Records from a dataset
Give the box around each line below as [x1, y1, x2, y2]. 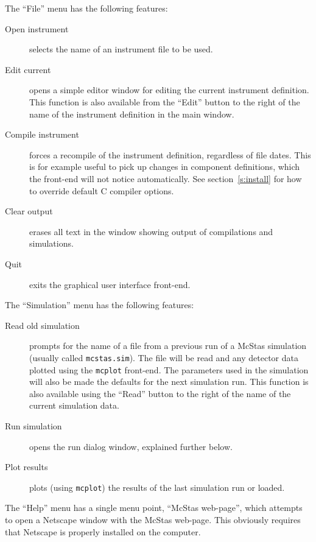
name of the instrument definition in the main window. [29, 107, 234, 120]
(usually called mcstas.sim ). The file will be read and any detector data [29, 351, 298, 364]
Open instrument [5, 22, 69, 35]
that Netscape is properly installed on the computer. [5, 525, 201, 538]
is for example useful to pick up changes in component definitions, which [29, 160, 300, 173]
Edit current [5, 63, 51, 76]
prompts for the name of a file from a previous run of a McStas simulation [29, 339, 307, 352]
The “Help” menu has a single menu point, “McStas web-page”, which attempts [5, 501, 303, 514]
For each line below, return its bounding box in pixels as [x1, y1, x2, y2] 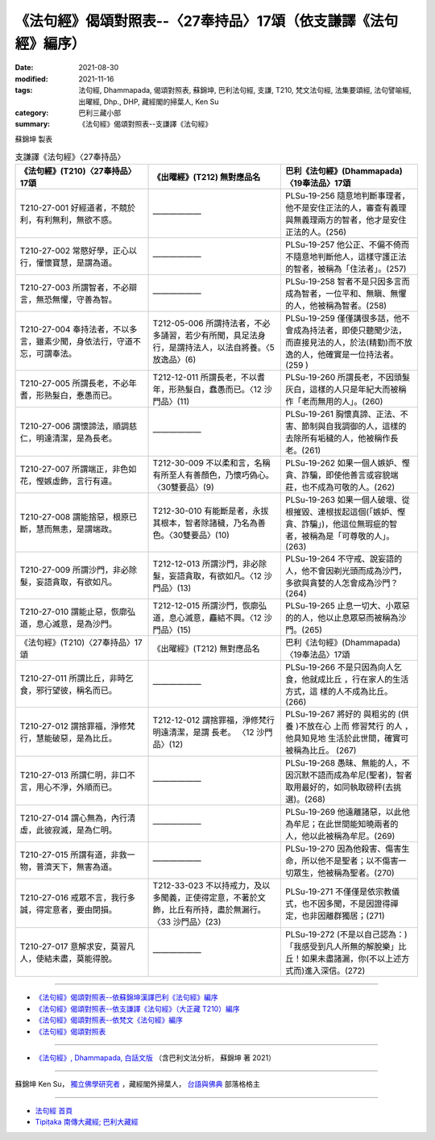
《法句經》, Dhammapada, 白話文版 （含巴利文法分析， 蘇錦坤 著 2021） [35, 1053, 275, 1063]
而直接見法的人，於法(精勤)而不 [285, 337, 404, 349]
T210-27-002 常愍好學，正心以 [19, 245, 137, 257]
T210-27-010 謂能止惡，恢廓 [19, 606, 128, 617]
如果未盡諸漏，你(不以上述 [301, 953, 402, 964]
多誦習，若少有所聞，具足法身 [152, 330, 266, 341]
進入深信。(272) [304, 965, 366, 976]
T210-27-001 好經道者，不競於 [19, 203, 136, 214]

_WORK INSTRUCTION_. Give back every record exactly, dropping its pictures.

_EXPECTED ANSWER_.
Give the box around each line below as [x1, y1, x2, y2]. 
name of the instrument definition in the main window. [29, 107, 234, 120]
(usually called mcstas.sim ). The file will be read and any detector data [29, 351, 298, 364]
Open instrument [5, 22, 69, 35]
that Netscape is properly installed on the computer. [5, 525, 201, 538]
is for example useful to pick up changes in component definitions, which [29, 160, 300, 173]
Edit current [5, 63, 51, 76]
prompts for the name of a file from a previous run of a McStas simulation [29, 339, 307, 352]
The “Help” menu has a single menu point, “McStas web-page”, which attempts [5, 501, 303, 514]
For each line below, return its bounding box in pixels as [x1, y1, x2, y2] 
《法句經》, Dhammapada, 白話文版 （含巴利文法分析， 蘇錦坤 著 2021） [35, 1053, 275, 1063]
而直接見法的人，於法(精勤)而不 [285, 337, 404, 349]
T210-27-002 常愍好學，正心以 [19, 245, 137, 257]
T210-27-010 謂能止惡，恢廓 [19, 606, 128, 617]
如果未盡諸漏，你(不以上述 [301, 953, 402, 964]
多誦習，若少有所聞，具足法身 [152, 330, 266, 341]
進入深信。(272) [304, 965, 366, 976]
T210-27-001 好經道者，不競於 [19, 203, 136, 214]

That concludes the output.